• Exercise requirements:
Sort through the material below and copy each line with "channel".
*** Opening Records shown ***
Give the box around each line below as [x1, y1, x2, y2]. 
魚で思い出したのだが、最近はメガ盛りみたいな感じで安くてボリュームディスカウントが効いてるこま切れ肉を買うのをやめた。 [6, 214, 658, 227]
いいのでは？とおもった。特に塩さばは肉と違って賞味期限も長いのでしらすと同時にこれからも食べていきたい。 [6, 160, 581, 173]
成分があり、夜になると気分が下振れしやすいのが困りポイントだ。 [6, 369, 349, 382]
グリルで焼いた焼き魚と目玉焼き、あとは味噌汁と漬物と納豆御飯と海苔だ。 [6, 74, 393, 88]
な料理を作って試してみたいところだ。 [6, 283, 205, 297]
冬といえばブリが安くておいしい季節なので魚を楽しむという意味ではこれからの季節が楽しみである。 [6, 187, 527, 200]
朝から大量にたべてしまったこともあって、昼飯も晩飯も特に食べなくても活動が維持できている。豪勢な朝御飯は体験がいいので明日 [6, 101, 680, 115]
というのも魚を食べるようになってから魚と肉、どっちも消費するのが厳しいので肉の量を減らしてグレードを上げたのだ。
*** Closing Records shown ***
*** Opening Records shown ***
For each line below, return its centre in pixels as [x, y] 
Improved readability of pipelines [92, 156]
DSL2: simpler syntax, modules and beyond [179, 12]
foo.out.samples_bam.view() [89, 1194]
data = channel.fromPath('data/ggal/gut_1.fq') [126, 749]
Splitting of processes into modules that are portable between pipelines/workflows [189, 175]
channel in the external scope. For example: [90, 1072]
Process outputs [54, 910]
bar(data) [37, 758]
*** Closing Records shown ***
*** Opening Records shown ***
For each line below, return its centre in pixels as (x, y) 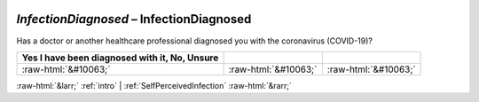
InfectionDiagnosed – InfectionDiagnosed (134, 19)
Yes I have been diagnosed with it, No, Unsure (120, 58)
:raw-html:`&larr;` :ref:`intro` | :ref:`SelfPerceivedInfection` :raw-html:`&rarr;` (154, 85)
*** Closing Records shown ***
• Solution:
data = channel.fromPath('data/ggal/gut_1.fq') [126, 749]
channel in the external scope. For example: [90, 1072]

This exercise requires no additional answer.